Connecting a Community Like Cleveland for Tikkun Olam

(An edited version of this blog entry was published in the Cleveland Jewish News. Thanks for the feedback on the first blog. Intentional community building has always been of considerable interest to me. The feedback from readers and commentators suggests a general view that the current state of the Internet is less enabled to support community building than it is self expression and individual discovery. In this piece I try and outline some opportunities for more intentional community building in a Jewish and Cleveland context. I trust the themes have some universal interest as well. As always, thanks for the feedback).

It's Time to Be First Again, for Tikuun Olam

Greater Cleveland should become the first geography in the United States to embrace and commit to legislative and community-based initiatives to design, build and operate a ‘fiber to the premise’ infrastructure that can re-imagine, re-invent, and ultimately re-invigorate both our Jewish and broader communities in pursuit of tikkun olam.

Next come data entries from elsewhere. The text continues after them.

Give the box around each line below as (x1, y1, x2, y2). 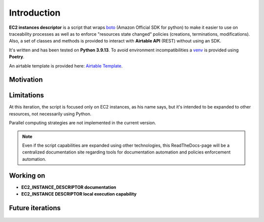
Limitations (9, 91, 44, 100)
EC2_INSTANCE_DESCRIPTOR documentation (21, 184, 116, 190)
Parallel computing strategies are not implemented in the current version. (9, 120, 156, 126)
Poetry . (9, 54, 24, 60)
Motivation (9, 76, 43, 84)
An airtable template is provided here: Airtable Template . (9, 63, 123, 68)
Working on (9, 171, 45, 179)
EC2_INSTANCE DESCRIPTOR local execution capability (21, 191, 137, 197)
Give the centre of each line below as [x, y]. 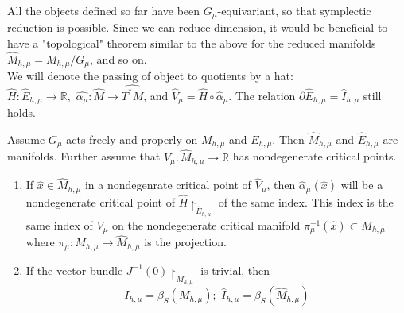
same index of [59, 224]
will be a [362, 185]
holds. [21, 112]
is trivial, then [235, 270]
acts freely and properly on [132, 139]
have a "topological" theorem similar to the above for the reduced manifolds [192, 43]
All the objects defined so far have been [104, 10]
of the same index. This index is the [306, 201]
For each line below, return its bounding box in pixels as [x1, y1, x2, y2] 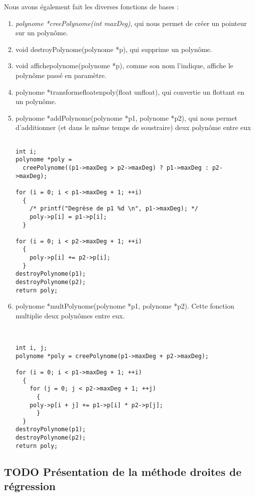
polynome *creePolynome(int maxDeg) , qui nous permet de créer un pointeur [15, 18, 247, 28]
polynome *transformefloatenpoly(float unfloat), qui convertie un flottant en [15, 86, 244, 97]
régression [4, 478, 56, 494]
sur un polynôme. [15, 27, 68, 38]
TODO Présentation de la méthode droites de [4, 464, 242, 479]
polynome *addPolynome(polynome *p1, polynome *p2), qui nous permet [15, 112, 238, 123]
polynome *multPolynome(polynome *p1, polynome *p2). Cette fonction [15, 301, 234, 311]
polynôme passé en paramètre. [15, 70, 107, 80]
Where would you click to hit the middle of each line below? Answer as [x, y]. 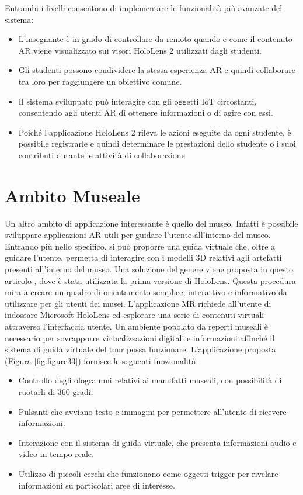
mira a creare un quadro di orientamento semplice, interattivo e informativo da [146, 292]
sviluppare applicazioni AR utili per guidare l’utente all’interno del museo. [138, 235]
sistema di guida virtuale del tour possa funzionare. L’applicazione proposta [140, 349]
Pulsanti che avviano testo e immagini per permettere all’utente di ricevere [152, 411]
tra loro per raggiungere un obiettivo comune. [100, 81]
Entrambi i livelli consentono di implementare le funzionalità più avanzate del [144, 8]
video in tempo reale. [56, 454]
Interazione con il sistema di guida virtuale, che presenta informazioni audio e [157, 442]

We need to bring fiber optic lines, which transmit more Internet data more quickly over long distances than cable or other methods, to the front door of every home and community facility like schools, libraries, health care facilities, and museums. Fiber connectivity is our generation’s version of rural electrification or the inter-state highway system. All over the world communities, cities, regions, and whole countries are competing to win in the 21st century with advanced fiber infrastructure.

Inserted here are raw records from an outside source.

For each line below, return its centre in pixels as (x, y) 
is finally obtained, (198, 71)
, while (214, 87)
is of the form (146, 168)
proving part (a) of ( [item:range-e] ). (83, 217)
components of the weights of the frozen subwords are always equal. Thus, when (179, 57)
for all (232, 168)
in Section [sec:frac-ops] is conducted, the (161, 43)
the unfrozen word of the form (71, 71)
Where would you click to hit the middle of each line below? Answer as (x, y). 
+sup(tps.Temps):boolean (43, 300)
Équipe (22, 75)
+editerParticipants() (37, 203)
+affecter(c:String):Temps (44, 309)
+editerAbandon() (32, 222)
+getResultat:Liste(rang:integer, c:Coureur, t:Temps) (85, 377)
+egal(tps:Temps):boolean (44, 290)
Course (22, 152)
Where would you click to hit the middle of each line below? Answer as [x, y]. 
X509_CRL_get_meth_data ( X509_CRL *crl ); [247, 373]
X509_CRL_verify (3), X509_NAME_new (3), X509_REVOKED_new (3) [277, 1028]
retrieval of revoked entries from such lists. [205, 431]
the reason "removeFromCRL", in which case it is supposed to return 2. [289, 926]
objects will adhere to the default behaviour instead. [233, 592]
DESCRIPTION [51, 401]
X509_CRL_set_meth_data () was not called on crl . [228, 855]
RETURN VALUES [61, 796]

Cleveland has a long and distinguished history of infrastructure firsts. Charles F. Brush’s arc at Public Square in 1879 brought urban lighting to the world. The first electric streetcar in 1884 introduced a new infrastructure for public transportation. The Old Arcade downtown in 1890 introduced a radical way to think about the exchange of goods in the marketplace. The foresight in opening the first airport and air-traffic controller tower in 1925-27 ushered an infrastructure that for most of us is the default way we think about enabling how we do business all around the world.

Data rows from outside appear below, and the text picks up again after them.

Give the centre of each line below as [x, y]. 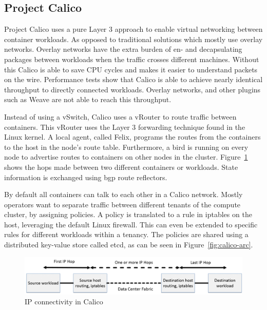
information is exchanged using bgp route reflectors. [86, 177]
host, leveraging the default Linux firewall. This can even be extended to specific [131, 224]
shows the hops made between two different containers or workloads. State [121, 167]
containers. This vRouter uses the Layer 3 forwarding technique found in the [125, 127]
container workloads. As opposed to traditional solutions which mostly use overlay [133, 39]
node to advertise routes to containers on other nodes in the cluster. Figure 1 [126, 157]
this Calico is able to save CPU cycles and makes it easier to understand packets [131, 69]
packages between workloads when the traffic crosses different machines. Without [132, 59]
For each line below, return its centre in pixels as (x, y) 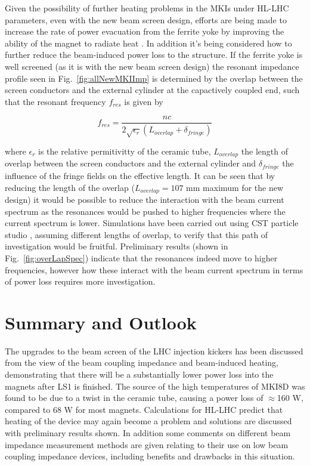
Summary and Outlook (101, 322)
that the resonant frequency (55, 101)
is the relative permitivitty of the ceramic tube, (125, 151)
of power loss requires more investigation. (80, 281)
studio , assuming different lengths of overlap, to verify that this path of (137, 234)
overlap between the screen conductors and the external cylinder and (131, 163)
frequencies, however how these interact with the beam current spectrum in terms (154, 269)
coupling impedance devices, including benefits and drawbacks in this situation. (150, 456)
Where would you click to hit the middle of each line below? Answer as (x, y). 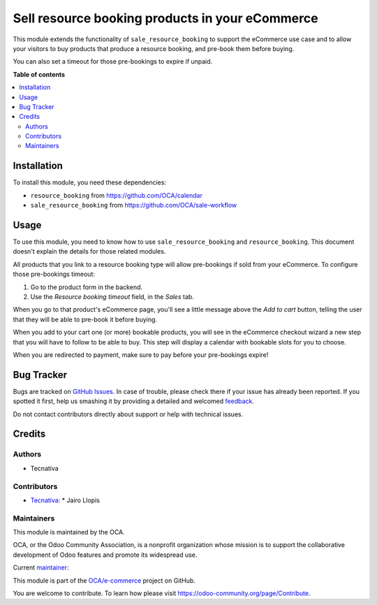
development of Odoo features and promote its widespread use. (105, 555)
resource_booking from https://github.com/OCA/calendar (116, 195)
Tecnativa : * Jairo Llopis (65, 500)
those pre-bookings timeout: (54, 274)
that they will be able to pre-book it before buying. (85, 319)
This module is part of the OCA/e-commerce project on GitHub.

The cost to do the initial deployment of fiber is on the order of $1,500 per household if we scale it to the entire region. Better yet, northeast Ohio has an internationally recognized leading effort through the nonprofit organization OneCommunity, which already connects more than a million users in 1,500 education, health, non-profit, and government buildings in 26 counties in the region. Successful “networked improvement communities” -- like-minded people who share knowledge, experience, and caring and work together to contribute, learn and reciprocate to improve the world -- will depend on such next generation infrastructure. The Jewish community can help strategize how to blueprint this infrastructure build-out for the region by beginning to connect our own community facilities to fiber optics, perhaps most importantly our education facilities.

Education matters

Twenty-first century learning and innovation will be guided by peer-to-peer discovery, mentoring, and a portfolio of experiential and structured opportunities that provoke self-reflection, re-cognition, and a wide range of literacies, including screen and new media. While it is anything but a foregone conclusion, the underlying philosophical basis for 21st century learning and innovation could be tikkun olam or networked improvement communities.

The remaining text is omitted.